This article reveals how in Canada the international image of the Portuguese judicial authorities and of Portugal itself is being tarnished.
It is therefore necessary that the Portuguese state eliminates once and for all the persistent attacks on human rights that are still raging with impunity, especially in the Portguese police and amongst those who claim to be agents of law and defenders of those rights at a national level.
This should lead not only to the punishment of the offenders, because that only indirectly prevents further abuse by the state authorities, but also to our taking direct preventive action.
We need to make a strong and pro-active effort to eliminate any development within all the organs of the police authorities that are not the result of a genuine training in all the technical, disciplinary, legal and moral components of modern policing, both in theory and practice.
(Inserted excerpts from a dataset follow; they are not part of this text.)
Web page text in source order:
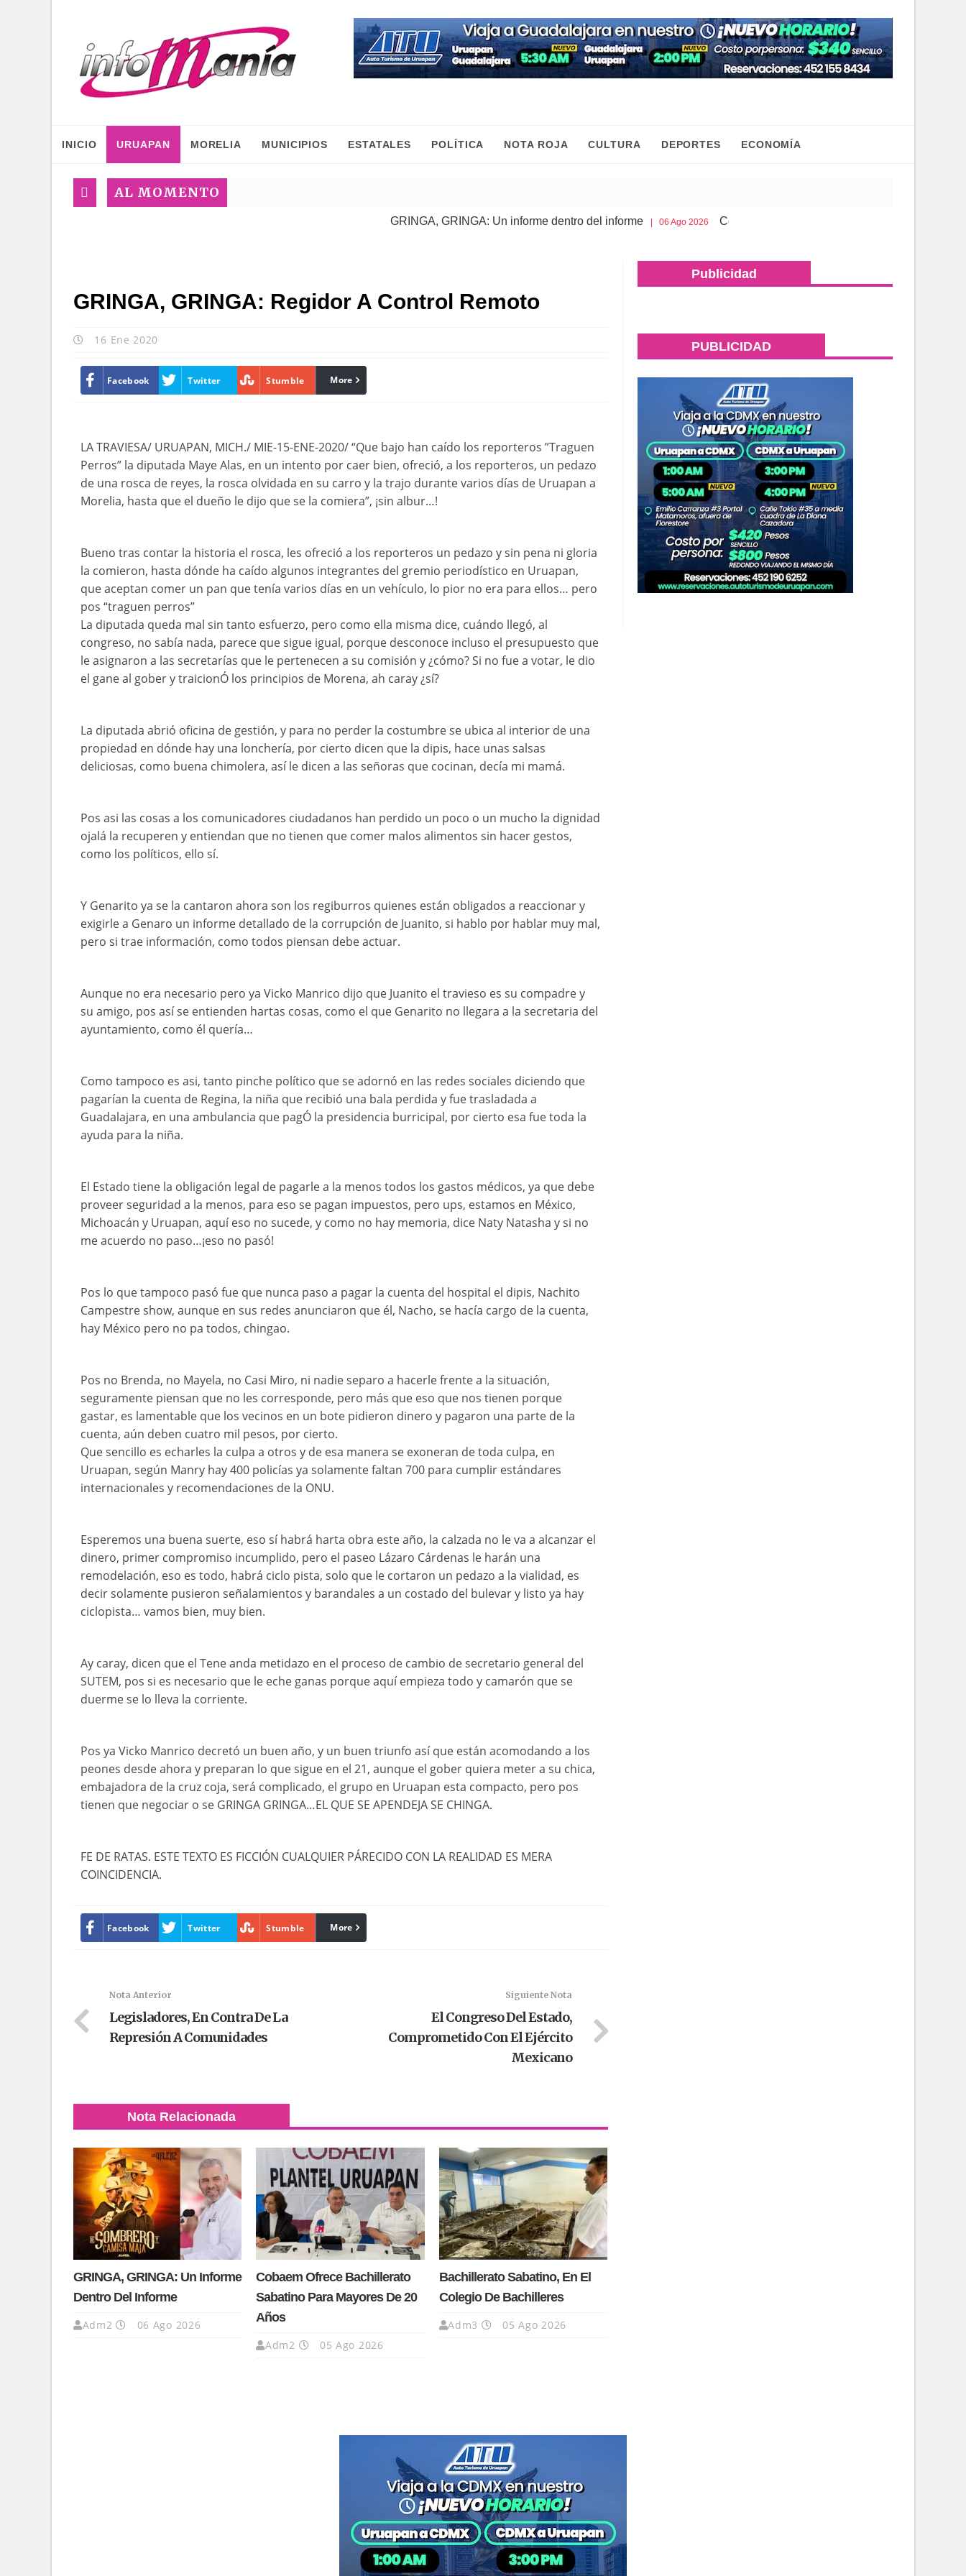
INICIO URUAPAN MORELIA MUNICIPIOS ESTATALES POLÍTICA NOTA ROJA CULTURA DEPORTES ECONOMÍA
AL MOMENTO
GRINGA, GRINGA: Un informe dentro del informe | 06 Ago 2026 Cobaem ofrece bachillerato sabatino para mayores de
GRINGA, GRINGA: Regidor A Control Remoto
16 Ene 2020
Facebook Twitter Stumble linkedin
More
LA TRAVIESA/ URUAPAN, MICH./ MIE-15-ENE-2020/ “Que bajo han caído los reporteros ”Traguen
Perros” la diputada Maye Alas, en un intento por caer bien, ofreció, a los reporteros, un pedazo
de una rosca de reyes, la rosca olvidada en su carro y la trajo durante varios días de Uruapan a
Morelia, hasta que el dueño le dijo que se la comiera”, ¡sin albur…!
Bueno tras contar la historia el rosca, les ofreció a los reporteros un pedazo y sin pena ni gloria
la comieron, hasta dónde ha caído algunos integrantes del gremio periodístico en Uruapan,
que aceptan comer un pan que tenía varios días en un vehículo, lo pior no era para ellos… pero
pos “traguen perros”
La diputada queda mal sin tanto esfuerzo, pero como ella misma dice, cuándo llegó, al
congreso, no sabía nada, parece que sigue igual, porque desconoce incluso el presupuesto que
le asignaron a las secretarías que le pertenecen a su comisión y ¿cómo? Si no fue a votar, le dio
el gane al gober y traicionÓ los principios de Morena, ah caray ¿sí?
La diputada abrió oficina de gestión, y para no perder la costumbre se ubica al interior de una
propiedad en dónde hay una lonchería, por cierto dicen que la dipis, hace unas salsas
deliciosas, como buena chimolera, así le dicen a las señoras que cocinan, decía mi mamá.
Pos asi las cosas a los comunicadores ciudadanos han perdido un poco o un mucho la dignidad
ojalá la recuperen y entiendan que no tienen que comer malos alimentos sin hacer gestos,
como los políticos, ello sí.
Y Genarito ya se la cantaron ahora son los regiburros quienes están obligados a reaccionar y
exigirle a Genaro un informe detallado de la corrupción de Juanito, si hablo por hablar muy mal,
pero si trae información, como todos piensan debe actuar.
Aunque no era necesario pero ya Vicko Manrico dijo que Juanito el travieso es su compadre y
su amigo, pos así se entienden hartas cosas, como el que Genarito no llegara a la secretaria del
ayuntamiento, como él quería…
Como tampoco es asi, tanto pinche político que se adornó en las redes sociales diciendo que
pagarían la cuenta de Regina, la niña que recibió una bala perdida y fue trasladada a
Guadalajara, en una ambulancia que pagÓ la presidencia burricipal, por cierto esa fue toda la
ayuda para la niña.
El Estado tiene la obligación legal de pagarle a la menos todos los gastos médicos, ya que debe
proveer seguridad a la menos, para eso se pagan impuestos, pero ups, estamos en México,
Michoacán y Uruapan, aquí eso no sucede, y como no hay memoria, dice Naty Natasha y si no
me acuerdo no paso…¡eso no pasó!
Pos lo que tampoco pasó fue que nunca paso a pagar la cuenta del hospital el dipis, Nachito
Campestre show, aunque en sus redes anunciaron que él, Nacho, se hacía cargo de la cuenta,
hay México pero no pa todos, chingao.
Pos no Brenda, no Mayela, no Casi Miro, ni nadie separo a hacerle frente a la situación,
seguramente piensan que no les corresponde, pero más que eso que nos tienen porque
gastar, es lamentable que los vecinos en un bote pidieron dinero y pagaron una parte de la
cuenta, aún deben cuatro mil pesos, por cierto.
Que sencillo es echarles la culpa a otros y de esa manera se exoneran de toda culpa, en
Uruapan, según Manry hay 400 policías ya solamente faltan 700 para cumplir estándares
internacionales y recomendaciones de la ONU.
Esperemos una buena suerte, eso sí habrá harta obra este año, la calzada no le va a alcanzar el
dinero, primer compromiso incumplido, pero el paseo Lázaro Cárdenas le harán una
remodelación, eso es todo, habrá ciclo pista, solo que le cortaron un pedazo a la vialidad, es
decir solamente pusieron señalamientos y barandales a un costado del bulevar y listo ya hay
ciclopista… vamos bien, muy bien.
Ay caray, dicen que el Tene anda metidazo en el proceso de cambio de secretario general del
SUTEM, pos si es necesario que le eche ganas porque aquí empieza todo y camarón que se
duerme se lo lleva la corriente.
Pos ya Vicko Manrico decretó un buen año, y un buen triunfo así que están acomodando a los
peones desde ahora y preparan lo que sigue en el 21, aunque el gober quiera meter a su chica,
embajadora de la cruz coja, será complicado, el grupo en Uruapan esta compacto, pero pos
tienen que negociar o se GRINGA GRINGA…EL QUE SE APENDEJA SE CHINGA.
FE DE RATAS. ESTE TEXTO ES FICCIÓN CUALQUIER PÁRECIDO CON LA REALIDAD ES MERA
COINCIDENCIA.
Facebook Twitter Stumble linkedin
More
Nota Anterior
Legisladores, En Contra De La
Represión A Comunidades
Siguiente Nota
El Congreso Del Estado,
Comprometido Con El Ejército
Mexicano
Nota Relacionada
GRINGA, GRINGA: Un Informe
Dentro Del Informe
Adm2 06 Ago 2026
Cobaem Ofrece Bachillerato
Sabatino Para Mayores De 20
Años
Adm2 05 Ago 2026
Bachillerato Sabatino, En El
Colegio De Bachilleres
Adm3 05 Ago 2026
Publicidad
PUBLICIDAD
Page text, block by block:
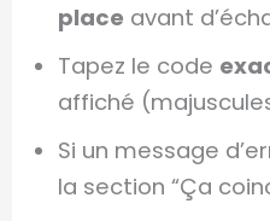
place avant
Tapez le code
affiché
Si un message
la section “Ça
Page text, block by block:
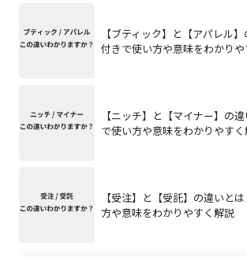
【ブティック】と【アパレル
付きで使い方や意味をわかり
【ニッチ】と【マイナー】の
で使い方や意味をわかりやす
【受注】と【受託】の違いと
方や意味をわかりやすく解説
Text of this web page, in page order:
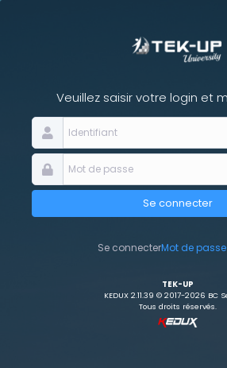
Veuillez saisir votre login et
Se connecter
Se connecterMot de
TEK-UP
KEDUX 2.11.39 © 2017-2026 BC
Tous droits réservés.
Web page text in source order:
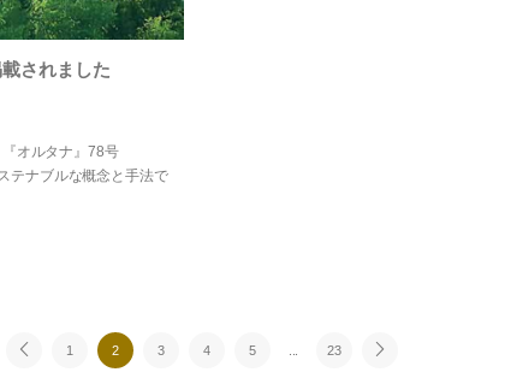
されました
オルタナ』78号
テナブルな概念と手法で
1 2 3 4 5 23
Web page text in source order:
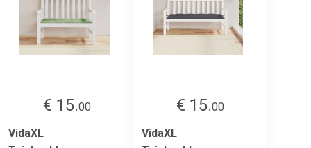
€ 15.00
VidaXL
€ 15.00
VidaXL
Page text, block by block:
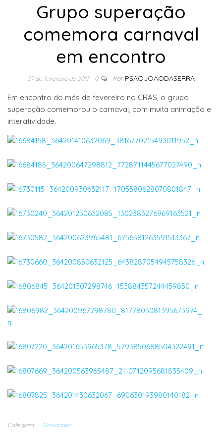
Grupo superação
comemora carnaval
em encontro
27 de fevereiro de 2017 0 Por PSAOJOAODASERRA
Em encontro do mês de fevereiro no CRAS, o grupo
superação comemorou o carnaval, com muita animação e
interatividade.
Categoria Novidades
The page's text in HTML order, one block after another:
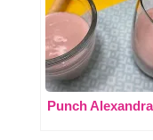
Punch Alexandra
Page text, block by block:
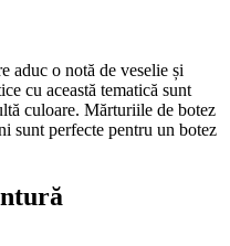
aduc o notă de veselie și
cu această tematică sunt
culoare. Mărturiile de botez
sunt perfecte pentru un botez
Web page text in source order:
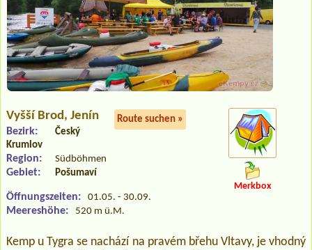
Vyšší Brod , Jenín Route suchen »
Bezirk:
Český
Krumlov
Region: Südböhmen
Gebiet: Pošumaví
Öffnungszeiten: 01.05. - 30.09.
Meereshöhe: 520 m ü.M.
Merkbox
Kemp u Tygra se nachází na pravém břehu Vltavy, je vhodný
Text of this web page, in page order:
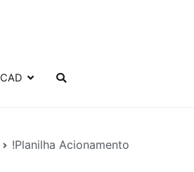
CAD
!Planilha Acionamento

I therefore submit to this court this new complaint about the case to all the relevant national authorities. I am also submitting this complaint to the human rights organisations Human Rights Watch and Amnesty International.
I conclude my report today by disseminating this vehement and emotional message of Leonor Cipriano, which was personally written and signed by herself just today:
"I want my daughter Joana found, not only so that I can be with her once again, but also to show the world that it is you - Gonçalo Amaral and the inspectors of the Policia Judiciaria - who tortured me and who are the real monsters in this case". 8-4-2008. Leonor Cipriano. No. 34.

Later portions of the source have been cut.